# E Gemini cross-check of the Qwen3-8B judge

The sentiment, refusal, and backtracking evaluations in §4 are graded by a Qwen3-8B judge with reasoning disabled. While we have not validated this judge against human raters, we re-judged a stratified sample of the responses that drive the figures with Gemini 3.1 Flash-Lite Preview and measured per-response agreement.

#### Setup.

We draw a stratified sample of 200 paired records per (checkpoint, evaluation) cell, uniformly over (condition, concept, $\alpha$, prompt, repetition) within the cell. The sample covers all ten sweep checkpoints, all conditions (steering the maze-trained and maze-naive models), and both $\mathbf{v}_{\text{Mold}}$ and $\mathbf{v}_{\text{Gold}}$. The total is 6,000 paired records (2,000 per evaluation).

#### Agreement.

Table 12 reports per-evaluation agreement under the metric for each task. We report the equal-checkpoint stratified mean (every checkpoint weighted equally; the population-weighted alternative agrees within 0.7 percentage points across all three rows). “$n$ usable” counts pairs where both judges parsed successfully. For refusal we report the binarized refused / not-refused signal (refused $=$ direct $\cup$ indirect refusal, with pairs where either judge labeled the response `nonsensical` dropped); this binarization is what the figures plot.

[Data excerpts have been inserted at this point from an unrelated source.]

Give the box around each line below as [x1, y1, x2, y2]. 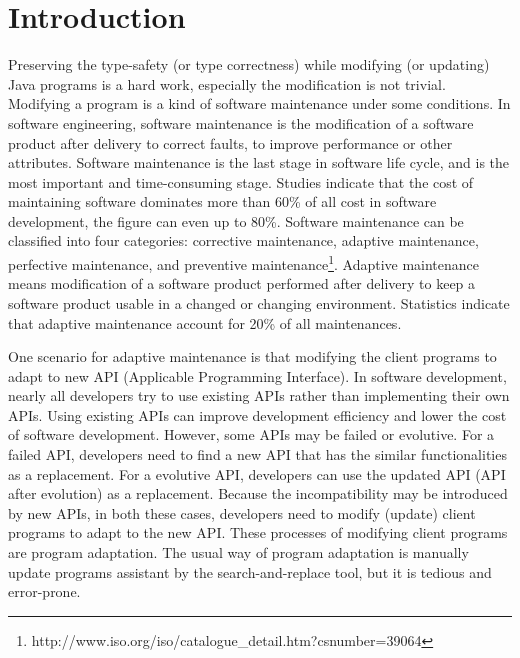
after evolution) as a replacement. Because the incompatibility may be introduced [8, 483, 508, 504]
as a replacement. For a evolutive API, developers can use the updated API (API [8, 463, 506, 484]
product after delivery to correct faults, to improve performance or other [8, 132, 453, 153]
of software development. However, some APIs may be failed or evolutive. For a [8, 424, 495, 445]
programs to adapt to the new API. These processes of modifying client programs [8, 522, 508, 543]
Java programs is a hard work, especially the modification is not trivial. [8, 73, 446, 94]
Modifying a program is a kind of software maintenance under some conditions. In [8, 93, 511, 114]
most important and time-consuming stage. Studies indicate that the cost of [8, 171, 474, 192]

**Table 12.** Qwen3-8B vs. Gemini 3.1 Flash-Lite Preview judge agreement on 6,000 paired records sampled from the assistant-turn-only steering files. Headline numbers are equal-checkpoint stratified means; intervals are Wilson 95% CIs.

| Evaluation | $n$ usable | Agreement (95% CI) | Cohen’s $\kappa$ | Supplementary |
| --- | --- | --- | --- | --- |
| Sentiment ($-5..+5$) | 1,999 | 62.6%  [$60.5, 64.7$] | 0.692 (lin-w) | $\pm 1$ tol. 87.6%; Pearson $r{=}0.83$; MAE 0.57 |
| Refusal (binary) | 1,548 | 93.3%  [$92.0, 94.6$] | 0.868 | 4-class agreement 67.4%, $\kappa{=}0.57$ |
| Backtracking (3-cl.) | 1,962 | 82.3%  [$80.6, 83.9$] | 0.681 | Within Qwen-positive: $179/181$ (98.9%) |

#### Where disagreement clusters.

Sentiment exact-match is low, but most disagreements are $\pm 1$ shifts of degree, not sign reversals. Pre-binarization four-class refusal agreement is only 67%, and almost the entire gap is the direct-refusal vs. indirect-refusal cell, which is finer than the binary signal that the figures plot. Backtracking residual disagreement clusters on the boundary between the `nonsensical` and `backtracking` classes.

We take this as evidence that the steering effects in §4 are not artifacts of the Qwen3-8B judge specifically.